Data records:
------------------------------------------------

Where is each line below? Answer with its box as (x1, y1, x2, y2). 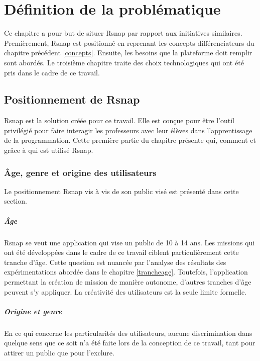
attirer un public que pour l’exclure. (4, 347, 114, 357)
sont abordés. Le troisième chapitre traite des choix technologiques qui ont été (4, 57, 244, 67)
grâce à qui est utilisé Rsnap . (4, 145, 93, 155)
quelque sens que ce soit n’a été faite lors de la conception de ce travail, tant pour (4, 337, 255, 348)
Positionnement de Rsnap (4, 92, 140, 107)
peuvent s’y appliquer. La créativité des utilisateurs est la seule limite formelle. (4, 286, 247, 297)
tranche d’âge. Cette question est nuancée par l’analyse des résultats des (4, 256, 226, 267)
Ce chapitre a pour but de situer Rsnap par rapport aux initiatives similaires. (4, 28, 242, 38)
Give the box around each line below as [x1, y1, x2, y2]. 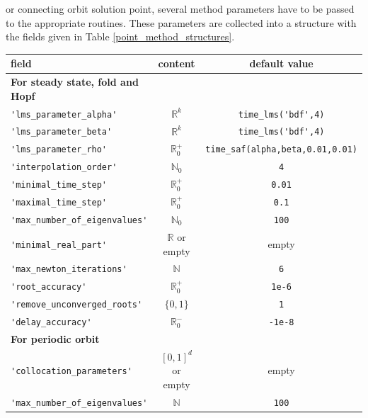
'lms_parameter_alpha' [11, 109, 117, 120]
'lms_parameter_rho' [11, 145, 108, 155]
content [158, 56, 195, 71]
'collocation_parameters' [11, 366, 132, 377]
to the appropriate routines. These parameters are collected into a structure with [6, 15, 357, 30]
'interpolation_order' [11, 162, 117, 173]
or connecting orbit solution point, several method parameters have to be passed [6, 1, 355, 16]
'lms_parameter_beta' [11, 127, 113, 137]
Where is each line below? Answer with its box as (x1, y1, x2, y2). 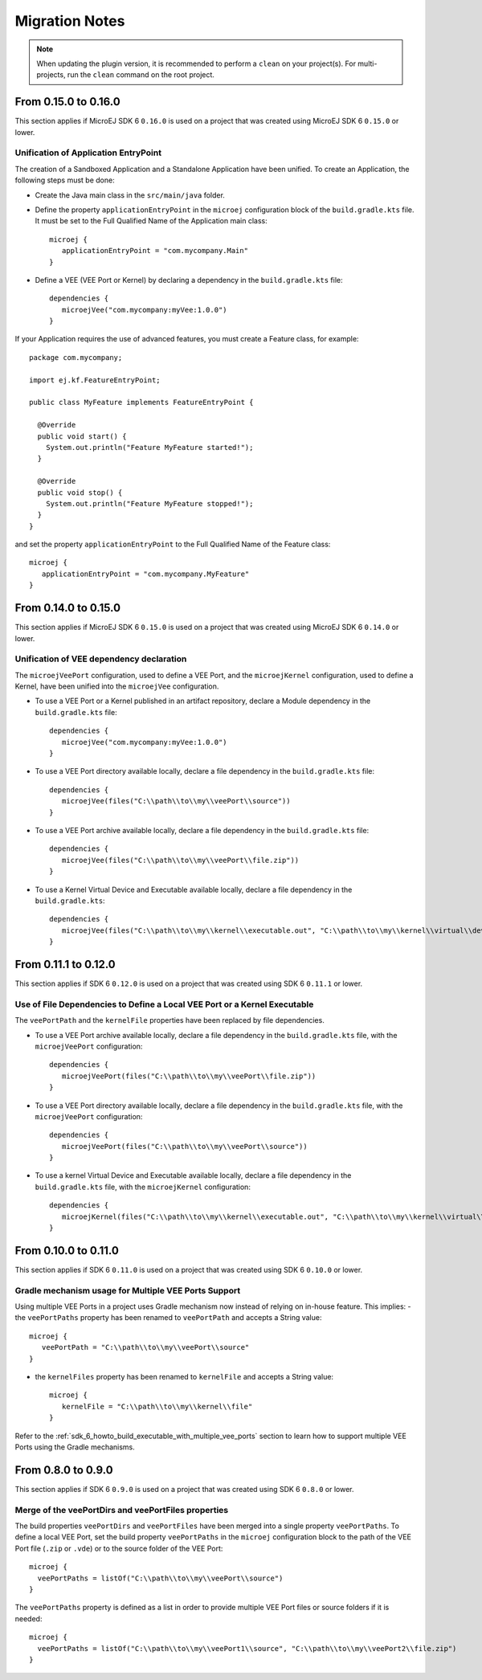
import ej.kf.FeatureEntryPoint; (29, 375, 161, 385)
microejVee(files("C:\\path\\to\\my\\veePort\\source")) (61, 796, 291, 806)
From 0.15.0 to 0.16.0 (14, 95, 120, 108)
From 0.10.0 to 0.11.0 (14, 1244, 120, 1257)
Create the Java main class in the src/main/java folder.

------------------------------------------------

Your assignment:
Search term "Rsnap": return each line of the data that contains it.

Solution to this exercise:
grâce à qui est utilisé Rsnap . (4, 145, 93, 155)
Positionnement de Rsnap (4, 92, 140, 107)
Ce chapitre a pour but de situer Rsnap par rapport aux initiatives similaires. (4, 28, 242, 38)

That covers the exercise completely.